# General > Biodiversity >  Killer Whales

## Seabird

John O'Groats Ferry had a fantastic evening crossing of the Pentland Firth on the 5th May with the sighting of 2 Minke Whales and 6 Killer Whales. The Killer Whale Pod consisted of 1 large Bull, 4 Females and 1 Juvenile. The ferry stopped and the pod hung around for 10 minutes.
It seems the Killer Whale season is here.

Colin Bird
www.caithness-sea-watching.co.uk

----------


## Rictina

What a stunning sight that must have been, WOW WOW.....

----------


## Aaldtimer

Seabird, your link takes us to the main site...but where is the vid of the KWs? ::

----------


## Seabird

> Seabird, your link takes us to the main site...but where is the vid of the KWs?

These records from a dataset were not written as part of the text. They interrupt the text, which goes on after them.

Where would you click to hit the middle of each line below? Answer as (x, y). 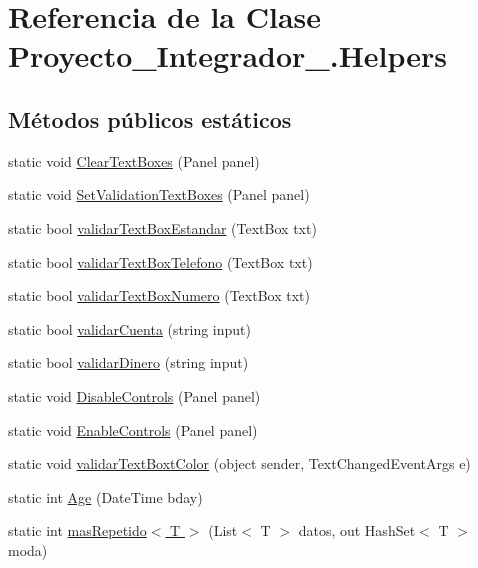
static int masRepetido (77, 530)
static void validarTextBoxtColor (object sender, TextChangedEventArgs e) (239, 463)
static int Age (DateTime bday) (105, 496)
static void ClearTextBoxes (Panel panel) (134, 160)
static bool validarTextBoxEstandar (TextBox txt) (162, 227)
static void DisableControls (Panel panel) (134, 395)
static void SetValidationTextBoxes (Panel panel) (159, 194)
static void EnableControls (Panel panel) (133, 429)

Aaldtimer i had a look at their site going through a search engine and although the word video and slides is mentioned all i can find are slides. I only supply a link i don't have anything to do with their web site.

Colin

----------


## Aaldtimer

Ah, OK Colin , sorry I thought you were suggesting there were vids to see the KWs...my apologies! ::

----------


## elamanya

had a fantastic veiw off a pod of orcas around 50 , we thought they were feeding for ages along side the rig i work on , they were herding some sorta fish then coming up thru the shoal , they were breaching, tail slapping, and were along side for about, a hour was really a fantastic site to see there were also dozens of gannets diving at the same time

----------


## Seabird

2nd sighting of Killer Whales reported by the John O'Groats Ferry.
This time seen between Sannick and Duncansby Head at 10.30.
1 Bull 2 cows and a juvenile.
Last seen moving West.

Colin

----------


## Seabird

4 Killer Whales Seen from Duncansby Head at 6.20pm this evening.
2 Adult Bulls and 2 Adult Females.
The Bulls were heading towards the skerries but slowed and changed direction because of a fishing trawler passing in front of them. They were followed about 10 minutes later by the females. I lost sight of them going South. I did manage one very long range picture.
This was my second attempt at trying to catch sight of Killer Whales this year.



Colin
www.Caithness-sea-watching.co.uk

----------


## Rictina

Awesome....

----------


## Peachie

amazing photo. good effort :Grin:

----------


## Jovi

As I said...green with envy.....well captured Colin  :Grin:

----------


## Seabird

2 more Killer Whale sightings today in Pentland Firth.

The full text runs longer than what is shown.